Fix types with type_convert, if you like.

soedr · August 6, 2018, 6:56am

Thank you @alistaire, that works! Per my understanding, flatten_dfc() only removes one level, is there a function that can flatten multiple (3+) layers?

soedr · August 6, 2018, 7:38am

Roomba has potential (the way it handles the twitter data example is great), but produces an empty tibble when applied to my data.

j_list <- purrr::map(df$json, jsonlite::fromJSON)
roomba(jlist, cols = c("latitude", "addressDetails"), keep = all)

mara · August 6, 2018, 10:33am

Bummer.

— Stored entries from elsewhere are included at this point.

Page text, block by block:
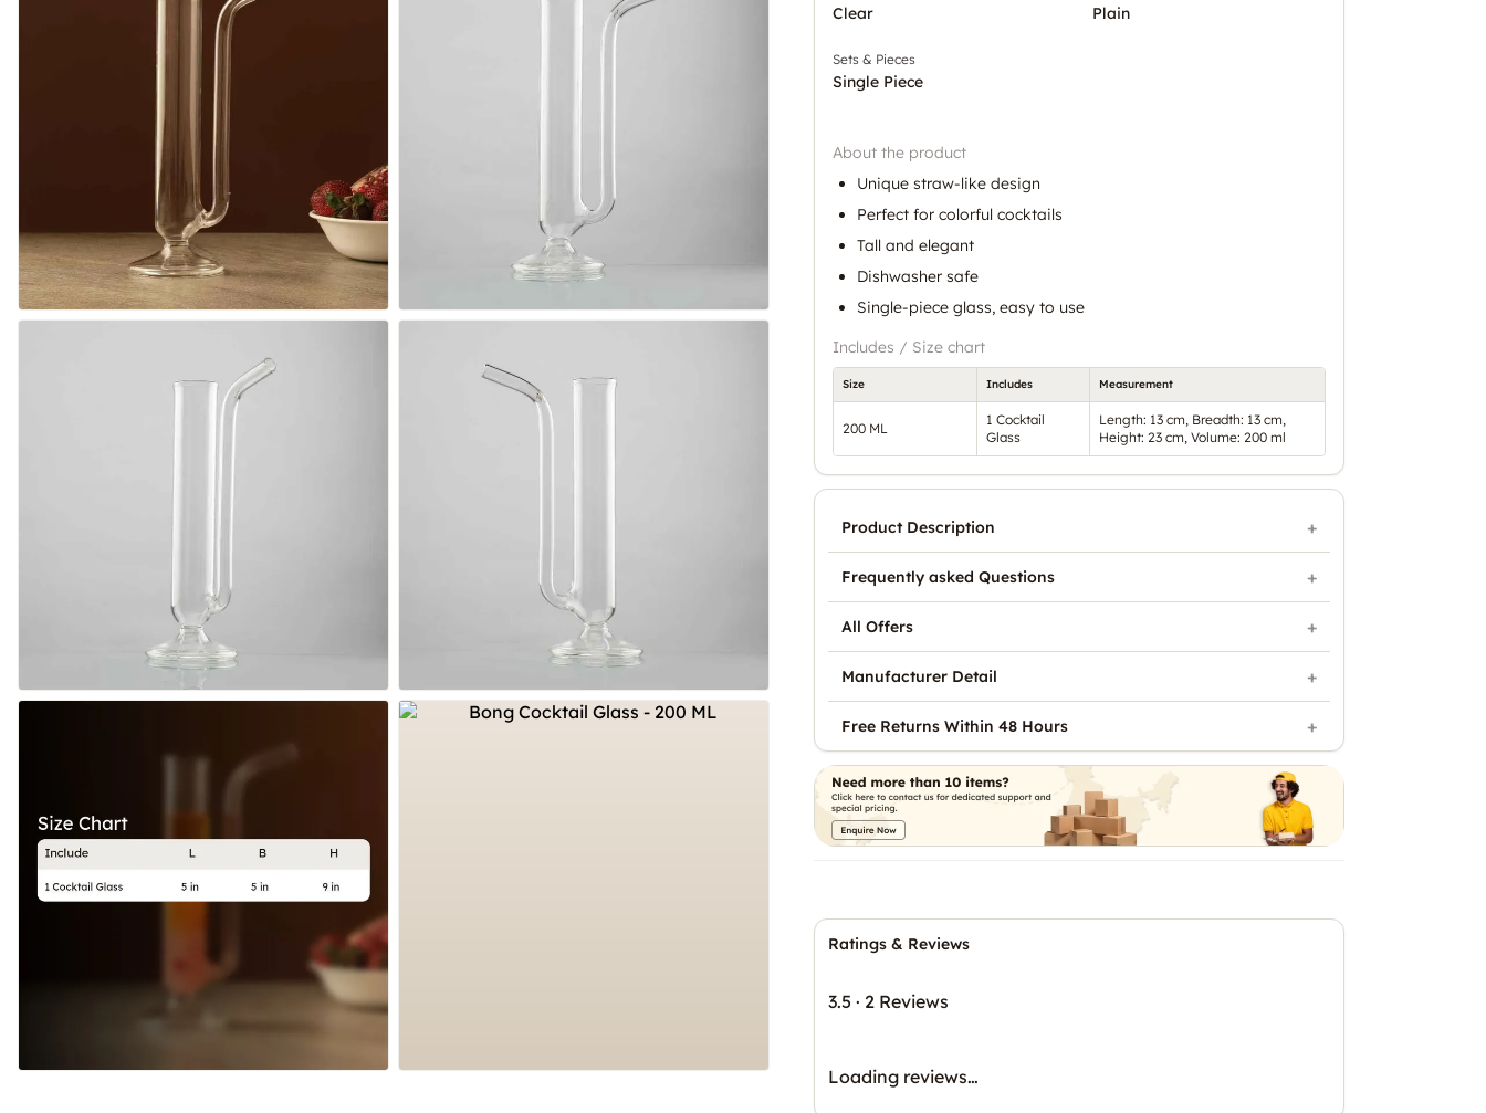
Clear Plain
Sets & Pieces
Single Piece
About the product
Unique straw-like design
Perfect for colorful cocktails
Tall and elegant
Dishwasher safe
Single-piece glass, easy to use
Includes / Size chart
Size Includes Measurement
200 ML
1 Cocktail
Glass
Length: 13 cm, Breadth: 13 cm,
Height: 23 cm, Volume: 200 ml
Ratings & Reviews
3.5 · 2 Reviews
Loading reviews…
Product Description
Frequently asked Questions
All Offers
Manufacturer Detail
Free Returns Within 48 Hours
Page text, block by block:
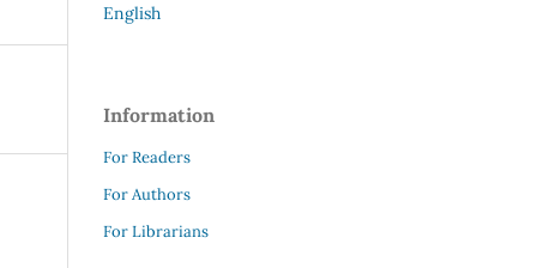
English
Information
For Readers
For Authors
For Librarians
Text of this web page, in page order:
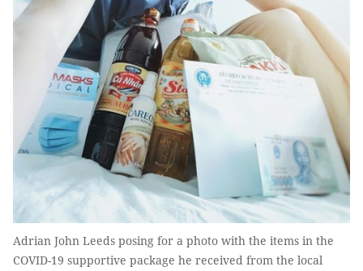
Adrian John Leeds posing for a photo with the items in the
COVID-19 supportive package he received from the local
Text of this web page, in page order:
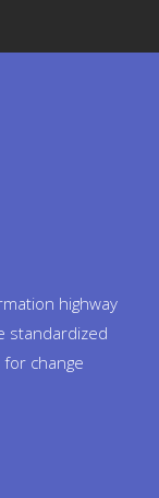
highway
standardized
change
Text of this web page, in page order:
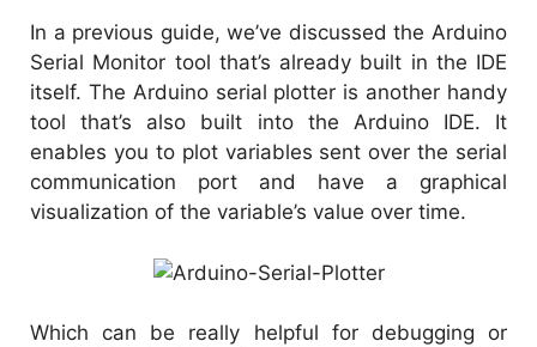
In a previous guide, we’ve discussed the Arduino
Serial Monitor tool that’s already built in the IDE
itself. The Arduino serial plotter is another handy
tool that’s also built into the Arduino IDE. It
enables you to plot variables sent over the serial
communication port and have a graphical
visualization of the variable’s value over time.
Which can be really helpful for debugging or
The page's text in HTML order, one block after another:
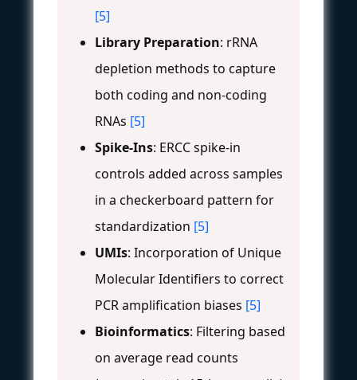
[5]
Library Preparation: rRNA
depletion methods to capture
both coding and non-coding
RNAs [5]
Spike-Ins: ERCC spike-in
controls added across samples
in a checkerboard pattern for
standardization [5]
UMIs: Incorporation of Unique
Molecular Identifiers to correct
PCR amplification biases [5]
Bioinformatics: Filtering based
on average read counts
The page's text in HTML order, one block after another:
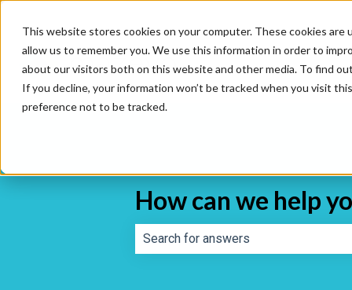
This website stores cookies on your computer. These cookies
allow us to remember you. We use this information in order to
about our visitors both on this website and other media. To find
If you decline, your information won’t be tracked when you visit
preference not to be tracked.
How can we help
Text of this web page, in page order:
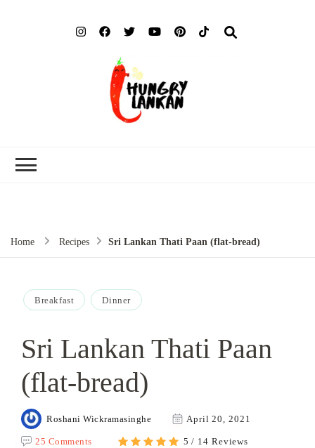
Home Recipes Sri Lankan Thati Paan (flat-bread)
Breakfast Dinner
Sri Lankan Thati Paan
(flat-bread)
Roshani Wickramasinghe April 20, 2021
25 Comments 5 / 14 Reviews
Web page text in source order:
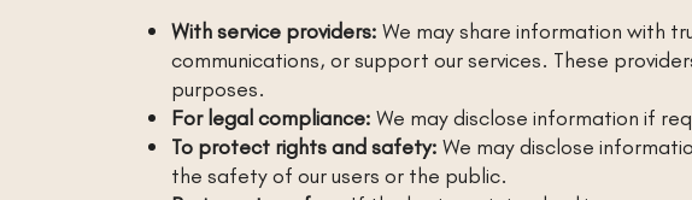
With service providers: We may share information with
communications, or support our services. These
purposes.
For legal compliance: We may disclose information if
To protect rights and safety: We may disclose
the safety of our users or the public.
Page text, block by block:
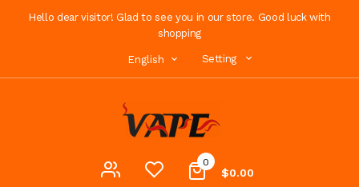
Hello dear visitor! Glad to see you in our store. Good luck with
shopping
English Setting
0
$0.00
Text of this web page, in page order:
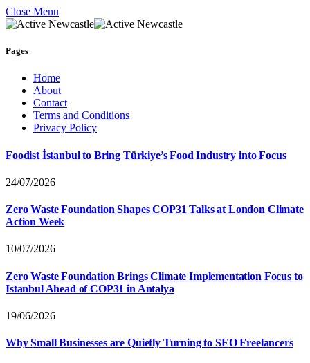
Close Menu
Pages
Home
About
Contact
Terms and Conditions
Privacy Policy
Foodist İstanbul to Bring Türkiye’s Food Industry into Focus
24/07/2026
Zero Waste Foundation Shapes COP31 Talks at London Climate
Action Week
10/07/2026
Zero Waste Foundation Brings Climate Implementation Focus to
Istanbul Ahead of COP31 in Antalya
19/06/2026
Why Small Businesses are Quietly Turning to SEO Freelancers
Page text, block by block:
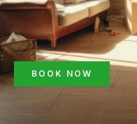
BOOK NOW
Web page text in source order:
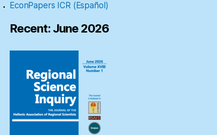
EconPapers ICR (Español)
Recent: June 2026
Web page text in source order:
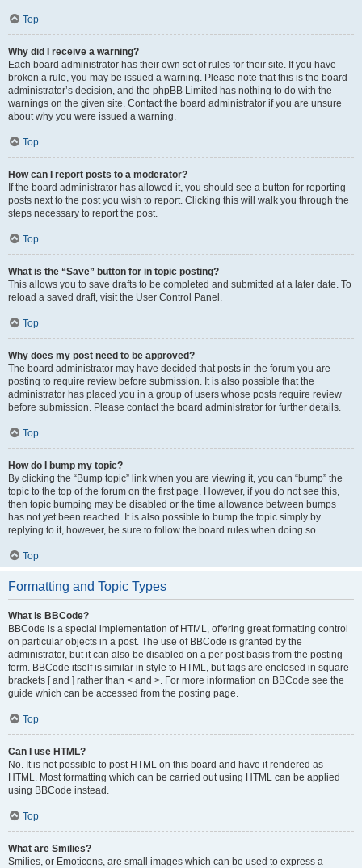
Top
Why did I receive a warning?
Each board administrator has their own set of rules for their site. If you have
broken a rule, you may be issued a warning. Please note that this is the board
administrator’s decision, and the phpBB Limited has nothing to do with the
warnings on the given site. Contact the board administrator if you are unsure
about why you were issued a warning.
Top
How can I report posts to a moderator?
If the board administrator has allowed it, you should see a button for reporting
posts next to the post you wish to report. Clicking this will walk you through the
steps necessary to report the post.
Top
What is the “Save” button for in topic posting?
This allows you to save drafts to be completed and submitted at a later date. To
reload a saved draft, visit the User Control Panel.
Top
Why does my post need to be approved?
The board administrator may have decided that posts in the forum you are
posting to require review before submission. It is also possible that the
administrator has placed you in a group of users whose posts require review
before submission. Please contact the board administrator for further details.
Top
How do I bump my topic?
By clicking the “Bump topic” link when you are viewing it, you can “bump” the
topic to the top of the forum on the first page. However, if you do not see this,
then topic bumping may be disabled or the time allowance between bumps
has not yet been reached. It is also possible to bump the topic simply by
replying to it, however, be sure to follow the board rules when doing so.
Top
Formatting and Topic Types
What is BBCode?
BBCode is a special implementation of HTML, offering great formatting control
on particular objects in a post. The use of BBCode is granted by the
administrator, but it can also be disabled on a per post basis from the posting
form. BBCode itself is similar in style to HTML, but tags are enclosed in square
brackets [ and ] rather than < and >. For more information on BBCode see the
guide which can be accessed from the posting page.
Top
Can I use HTML?
No. It is not possible to post HTML on this board and have it rendered as
HTML. Most formatting which can be carried out using HTML can be applied
using BBCode instead.
Top
What are Smilies?
Smilies, or Emoticons, are small images which can be used to express a

Yeah, the JSON to df struggle is real (and it's hard to generalize tidiers for diff. responses)

alistaire · August 7, 2018, 3:05am

unlist, but that has a tendency to lose structure you want. Otherwise there isn't a single way to simplify, as structures can vary widely. roomba is a promising potential solution to that variation, but is still pretty new and so isn't totally refined yet.